ACTIVITY: Reproduce each entry exactly as it reads. Leave the images out.

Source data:
↓

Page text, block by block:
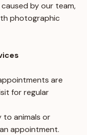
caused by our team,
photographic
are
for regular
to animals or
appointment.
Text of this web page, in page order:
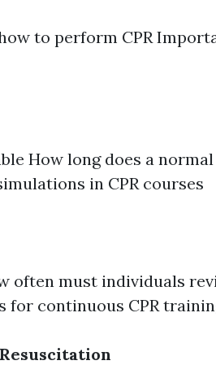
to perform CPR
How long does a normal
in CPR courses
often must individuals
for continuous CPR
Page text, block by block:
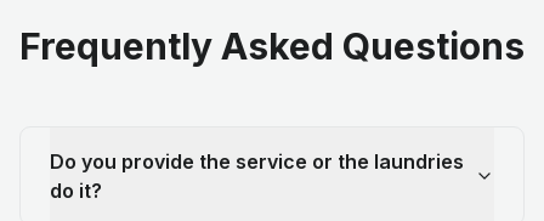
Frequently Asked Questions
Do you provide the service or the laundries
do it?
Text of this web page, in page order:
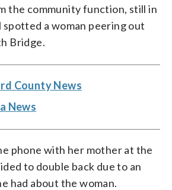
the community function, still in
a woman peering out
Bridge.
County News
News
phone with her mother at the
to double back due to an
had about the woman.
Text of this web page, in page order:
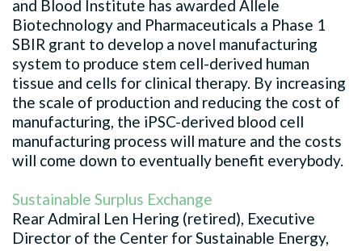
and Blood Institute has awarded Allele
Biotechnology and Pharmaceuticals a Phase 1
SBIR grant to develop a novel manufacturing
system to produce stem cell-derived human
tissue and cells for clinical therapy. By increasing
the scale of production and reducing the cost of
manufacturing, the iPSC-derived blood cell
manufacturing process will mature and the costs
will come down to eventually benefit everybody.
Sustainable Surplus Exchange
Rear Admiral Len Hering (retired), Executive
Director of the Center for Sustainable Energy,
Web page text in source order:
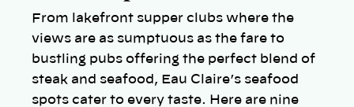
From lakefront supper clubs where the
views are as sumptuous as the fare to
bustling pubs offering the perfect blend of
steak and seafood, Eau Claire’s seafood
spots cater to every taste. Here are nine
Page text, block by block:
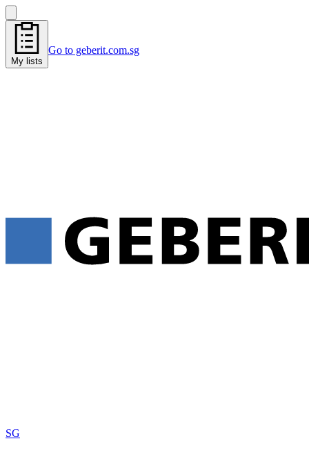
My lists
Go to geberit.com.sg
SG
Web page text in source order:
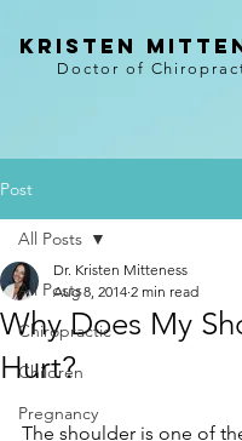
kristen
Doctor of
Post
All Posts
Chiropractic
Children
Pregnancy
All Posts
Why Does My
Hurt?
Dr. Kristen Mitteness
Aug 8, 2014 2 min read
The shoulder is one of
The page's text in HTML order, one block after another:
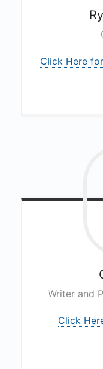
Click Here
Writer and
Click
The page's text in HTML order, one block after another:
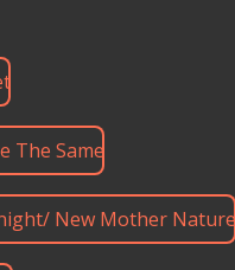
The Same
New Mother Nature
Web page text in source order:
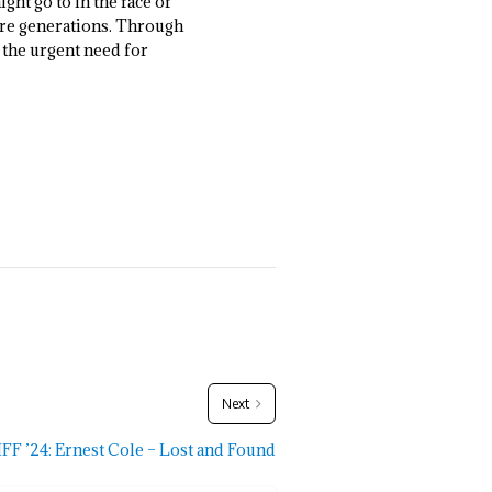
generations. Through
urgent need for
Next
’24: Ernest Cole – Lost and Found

↑

THE ANSWER:
Page text, block by block:
caused by our team,
photographic
are
for regular
to animals or
appointment.
Text of this web page, in page order:
to perform CPR
How long does a normal
in CPR courses
often must individuals
for continuous CPR
Page text, block by block:
Frequently Asked Questions
Do you provide the service or the laundries
do it?
Text of this web page, in page order:
the community function, still in
a woman peering out
Bridge.
County News
News
phone with her mother at the
to double back due to an
had about the woman.
Text of this web page, in page order:
and Blood Institute has awarded Allele
Biotechnology and Pharmaceuticals a Phase 1
SBIR grant to develop a novel manufacturing
system to produce stem cell-derived human
tissue and cells for clinical therapy. By increasing
the scale of production and reducing the cost of
manufacturing, the iPSC-derived blood cell
manufacturing process will mature and the costs
will come down to eventually benefit everybody.
Sustainable Surplus Exchange
Rear Admiral Len Hering (retired), Executive
Director of the Center for Sustainable Energy,
Web page text in source order:
From lakefront supper clubs where the
views are as sumptuous as the fare to
bustling pubs offering the perfect blend of
steak and seafood, Eau Claire’s seafood
spots cater to every taste. Here are nine
Page text, block by block:
My lists
Go to geberit.com.sg
SG
Web page text in source order:
kristen
Doctor of
Post
All Posts
Chiropractic
Children
Pregnancy
All Posts
Why Does My
Hurt?
Dr. Kristen Mitteness
Aug 8, 2014 2 min read
The shoulder is one of
The page's text in HTML order, one block after another:
Click Here
Writer and
Click
The page's text in HTML order, one block after another:
The Same
New Mother Nature
Web page text in source order:
generations. Through
urgent need for
Next
’24: Ernest Cole – Lost and Found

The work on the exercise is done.